- _WHAT IS REQUIRED_: The response must restate all of the data word for word.

- _TASK INPUT_:

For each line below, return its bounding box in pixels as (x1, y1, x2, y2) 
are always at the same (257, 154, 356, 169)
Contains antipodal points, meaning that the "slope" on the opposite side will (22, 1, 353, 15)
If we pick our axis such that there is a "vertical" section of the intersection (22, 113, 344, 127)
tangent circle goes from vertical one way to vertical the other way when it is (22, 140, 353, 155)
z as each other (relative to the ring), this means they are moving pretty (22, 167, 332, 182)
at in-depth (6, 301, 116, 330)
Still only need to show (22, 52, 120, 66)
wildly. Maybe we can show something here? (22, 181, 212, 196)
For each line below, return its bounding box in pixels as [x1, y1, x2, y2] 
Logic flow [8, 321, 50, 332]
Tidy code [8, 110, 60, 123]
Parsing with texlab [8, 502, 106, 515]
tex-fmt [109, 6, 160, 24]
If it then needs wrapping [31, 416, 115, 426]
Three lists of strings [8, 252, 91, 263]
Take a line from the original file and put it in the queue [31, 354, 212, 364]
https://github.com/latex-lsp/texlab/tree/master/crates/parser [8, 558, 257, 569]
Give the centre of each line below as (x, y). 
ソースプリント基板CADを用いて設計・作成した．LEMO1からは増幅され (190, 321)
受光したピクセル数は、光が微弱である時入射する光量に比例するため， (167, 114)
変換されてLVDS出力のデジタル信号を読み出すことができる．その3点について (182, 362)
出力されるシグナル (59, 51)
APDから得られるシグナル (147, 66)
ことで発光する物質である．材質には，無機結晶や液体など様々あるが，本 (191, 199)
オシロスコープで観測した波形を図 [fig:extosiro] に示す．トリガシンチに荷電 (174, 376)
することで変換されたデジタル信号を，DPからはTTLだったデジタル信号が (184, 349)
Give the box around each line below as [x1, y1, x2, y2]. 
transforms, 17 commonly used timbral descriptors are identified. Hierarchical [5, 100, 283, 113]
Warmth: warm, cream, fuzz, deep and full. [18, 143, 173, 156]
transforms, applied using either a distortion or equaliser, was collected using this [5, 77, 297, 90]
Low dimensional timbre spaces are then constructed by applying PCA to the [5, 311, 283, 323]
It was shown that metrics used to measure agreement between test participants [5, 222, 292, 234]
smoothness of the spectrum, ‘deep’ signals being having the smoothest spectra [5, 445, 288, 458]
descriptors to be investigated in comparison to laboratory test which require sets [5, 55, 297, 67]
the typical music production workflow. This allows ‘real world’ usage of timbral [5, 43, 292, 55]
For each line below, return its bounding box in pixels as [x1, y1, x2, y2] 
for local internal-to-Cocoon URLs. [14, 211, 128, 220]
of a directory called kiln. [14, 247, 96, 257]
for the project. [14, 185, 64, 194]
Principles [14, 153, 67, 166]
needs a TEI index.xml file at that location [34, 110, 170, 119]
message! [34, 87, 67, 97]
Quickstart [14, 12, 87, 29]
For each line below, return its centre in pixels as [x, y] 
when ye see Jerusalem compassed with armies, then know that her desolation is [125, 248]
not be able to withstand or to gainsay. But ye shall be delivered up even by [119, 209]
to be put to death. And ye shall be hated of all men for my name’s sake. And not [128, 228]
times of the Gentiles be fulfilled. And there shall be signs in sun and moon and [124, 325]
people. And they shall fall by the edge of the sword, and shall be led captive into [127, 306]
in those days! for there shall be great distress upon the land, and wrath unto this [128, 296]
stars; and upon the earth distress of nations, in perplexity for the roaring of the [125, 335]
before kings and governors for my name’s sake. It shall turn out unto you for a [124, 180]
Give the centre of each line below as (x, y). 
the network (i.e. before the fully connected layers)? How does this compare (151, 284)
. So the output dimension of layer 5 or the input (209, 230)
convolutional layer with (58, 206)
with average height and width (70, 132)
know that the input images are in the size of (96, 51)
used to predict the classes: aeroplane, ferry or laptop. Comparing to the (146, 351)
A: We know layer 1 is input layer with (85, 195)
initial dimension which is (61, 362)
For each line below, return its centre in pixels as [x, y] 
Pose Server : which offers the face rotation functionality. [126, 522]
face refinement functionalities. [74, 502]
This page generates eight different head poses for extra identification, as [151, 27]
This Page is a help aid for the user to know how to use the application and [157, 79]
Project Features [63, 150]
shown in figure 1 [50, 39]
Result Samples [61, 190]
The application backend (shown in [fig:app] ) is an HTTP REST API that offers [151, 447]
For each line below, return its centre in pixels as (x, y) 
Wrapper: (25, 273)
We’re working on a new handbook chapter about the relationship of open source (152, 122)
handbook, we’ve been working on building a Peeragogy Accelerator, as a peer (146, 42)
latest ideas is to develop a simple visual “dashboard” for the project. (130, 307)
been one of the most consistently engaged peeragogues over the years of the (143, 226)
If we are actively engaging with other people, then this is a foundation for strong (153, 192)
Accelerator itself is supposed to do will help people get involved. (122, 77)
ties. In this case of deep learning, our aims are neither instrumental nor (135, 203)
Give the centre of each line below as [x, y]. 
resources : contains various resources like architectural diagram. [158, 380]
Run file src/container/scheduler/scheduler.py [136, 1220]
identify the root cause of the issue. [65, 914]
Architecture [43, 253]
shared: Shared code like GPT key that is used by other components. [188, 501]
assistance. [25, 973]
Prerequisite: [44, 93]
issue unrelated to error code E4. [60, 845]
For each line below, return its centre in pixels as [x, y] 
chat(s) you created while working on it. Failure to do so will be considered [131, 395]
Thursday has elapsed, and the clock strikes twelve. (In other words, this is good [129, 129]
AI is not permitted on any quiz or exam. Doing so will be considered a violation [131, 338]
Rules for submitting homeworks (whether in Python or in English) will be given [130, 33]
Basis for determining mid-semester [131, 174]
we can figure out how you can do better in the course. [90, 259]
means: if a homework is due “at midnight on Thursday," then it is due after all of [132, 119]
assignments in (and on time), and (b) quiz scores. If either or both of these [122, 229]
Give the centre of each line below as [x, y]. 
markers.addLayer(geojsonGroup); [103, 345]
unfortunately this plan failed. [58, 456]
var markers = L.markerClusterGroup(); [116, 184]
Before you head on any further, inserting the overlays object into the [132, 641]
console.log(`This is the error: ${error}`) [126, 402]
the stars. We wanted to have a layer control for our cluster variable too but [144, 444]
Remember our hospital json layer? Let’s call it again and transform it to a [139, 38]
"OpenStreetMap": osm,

- _TASK SOLUTION_:
For each line below, return its bounding box in pixels as (x1, y1, x2, y2) 
are always at the same (257, 154, 356, 169)
Contains antipodal points, meaning that the "slope" on the opposite side will (22, 1, 353, 15)
If we pick our axis such that there is a "vertical" section of the intersection (22, 113, 344, 127)
tangent circle goes from vertical one way to vertical the other way when it is (22, 140, 353, 155)
z as each other (relative to the ring), this means they are moving pretty (22, 167, 332, 182)
at in-depth (6, 301, 116, 330)
Still only need to show (22, 52, 120, 66)
wildly. Maybe we can show something here? (22, 181, 212, 196)
For each line below, return its bounding box in pixels as [x1, y1, x2, y2] 
Logic flow [8, 321, 50, 332]
Tidy code [8, 110, 60, 123]
Parsing with texlab [8, 502, 106, 515]
tex-fmt [109, 6, 160, 24]
If it then needs wrapping [31, 416, 115, 426]
Three lists of strings [8, 252, 91, 263]
Take a line from the original file and put it in the queue [31, 354, 212, 364]
https://github.com/latex-lsp/texlab/tree/master/crates/parser [8, 558, 257, 569]
Give the centre of each line below as (x, y). 
ソースプリント基板CADを用いて設計・作成した．LEMO1からは増幅され (190, 321)
受光したピクセル数は、光が微弱である時入射する光量に比例するため， (167, 114)
変換されてLVDS出力のデジタル信号を読み出すことができる．その3点について (182, 362)
出力されるシグナル (59, 51)
APDから得られるシグナル (147, 66)
ことで発光する物質である．材質には，無機結晶や液体など様々あるが，本 (191, 199)
オシロスコープで観測した波形を図 [fig:extosiro] に示す．トリガシンチに荷電 (174, 376)
することで変換されたデジタル信号を，DPからはTTLだったデジタル信号が (184, 349)
Give the box around each line below as [x1, y1, x2, y2]. 
transforms, 17 commonly used timbral descriptors are identified. Hierarchical [5, 100, 283, 113]
Warmth: warm, cream, fuzz, deep and full. [18, 143, 173, 156]
transforms, applied using either a distortion or equaliser, was collected using this [5, 77, 297, 90]
Low dimensional timbre spaces are then constructed by applying PCA to the [5, 311, 283, 323]
It was shown that metrics used to measure agreement between test participants [5, 222, 292, 234]
smoothness of the spectrum, ‘deep’ signals being having the smoothest spectra [5, 445, 288, 458]
descriptors to be investigated in comparison to laboratory test which require sets [5, 55, 297, 67]
the typical music production workflow. This allows ‘real world’ usage of timbral [5, 43, 292, 55]
For each line below, return its bounding box in pixels as [x1, y1, x2, y2] 
for local internal-to-Cocoon URLs. [14, 211, 128, 220]
of a directory called kiln. [14, 247, 96, 257]
for the project. [14, 185, 64, 194]
Principles [14, 153, 67, 166]
needs a TEI index.xml file at that location [34, 110, 170, 119]
message! [34, 87, 67, 97]
Quickstart [14, 12, 87, 29]
For each line below, return its centre in pixels as [x, y] 
when ye see Jerusalem compassed with armies, then know that her desolation is [125, 248]
not be able to withstand or to gainsay. But ye shall be delivered up even by [119, 209]
to be put to death. And ye shall be hated of all men for my name’s sake. And not [128, 228]
times of the Gentiles be fulfilled. And there shall be signs in sun and moon and [124, 325]
people. And they shall fall by the edge of the sword, and shall be led captive into [127, 306]
in those days! for there shall be great distress upon the land, and wrath unto this [128, 296]
stars; and upon the earth distress of nations, in perplexity for the roaring of the [125, 335]
before kings and governors for my name’s sake. It shall turn out unto you for a [124, 180]
Give the centre of each line below as (x, y). 
the network (i.e. before the fully connected layers)? How does this compare (151, 284)
. So the output dimension of layer 5 or the input (209, 230)
convolutional layer with (58, 206)
with average height and width (70, 132)
know that the input images are in the size of (96, 51)
used to predict the classes: aeroplane, ferry or laptop. Comparing to the (146, 351)
A: We know layer 1 is input layer with (85, 195)
initial dimension which is (61, 362)
For each line below, return its centre in pixels as [x, y] 
Pose Server : which offers the face rotation functionality. [126, 522]
face refinement functionalities. [74, 502]
This page generates eight different head poses for extra identification, as [151, 27]
This Page is a help aid for the user to know how to use the application and [157, 79]
Project Features [63, 150]
shown in figure 1 [50, 39]
Result Samples [61, 190]
The application backend (shown in [fig:app] ) is an HTTP REST API that offers [151, 447]
For each line below, return its centre in pixels as (x, y) 
Wrapper: (25, 273)
We’re working on a new handbook chapter about the relationship of open source (152, 122)
handbook, we’ve been working on building a Peeragogy Accelerator, as a peer (146, 42)
latest ideas is to develop a simple visual “dashboard” for the project. (130, 307)
been one of the most consistently engaged peeragogues over the years of the (143, 226)
If we are actively engaging with other people, then this is a foundation for strong (153, 192)
Accelerator itself is supposed to do will help people get involved. (122, 77)
ties. In this case of deep learning, our aims are neither instrumental nor (135, 203)
Give the centre of each line below as [x, y]. 
resources : contains various resources like architectural diagram. [158, 380]
Run file src/container/scheduler/scheduler.py [136, 1220]
identify the root cause of the issue. [65, 914]
Architecture [43, 253]
shared: Shared code like GPT key that is used by other components. [188, 501]
assistance. [25, 973]
Prerequisite: [44, 93]
issue unrelated to error code E4. [60, 845]
For each line below, return its centre in pixels as [x, y] 
chat(s) you created while working on it. Failure to do so will be considered [131, 395]
Thursday has elapsed, and the clock strikes twelve. (In other words, this is good [129, 129]
AI is not permitted on any quiz or exam. Doing so will be considered a violation [131, 338]
Rules for submitting homeworks (whether in Python or in English) will be given [130, 33]
Basis for determining mid-semester [131, 174]
we can figure out how you can do better in the course. [90, 259]
means: if a homework is due “at midnight on Thursday," then it is due after all of [132, 119]
assignments in (and on time), and (b) quiz scores. If either or both of these [122, 229]
Give the centre of each line below as [x, y]. 
markers.addLayer(geojsonGroup); [103, 345]
unfortunately this plan failed. [58, 456]
var markers = L.markerClusterGroup(); [116, 184]
Before you head on any further, inserting the overlays object into the [132, 641]
console.log(`This is the error: ${error}`) [126, 402]
the stars. We wanted to have a layer control for our cluster variable too but [144, 444]
Remember our hospital json layer? Let’s call it again and transform it to a [139, 38]
"OpenStreetMap": osm,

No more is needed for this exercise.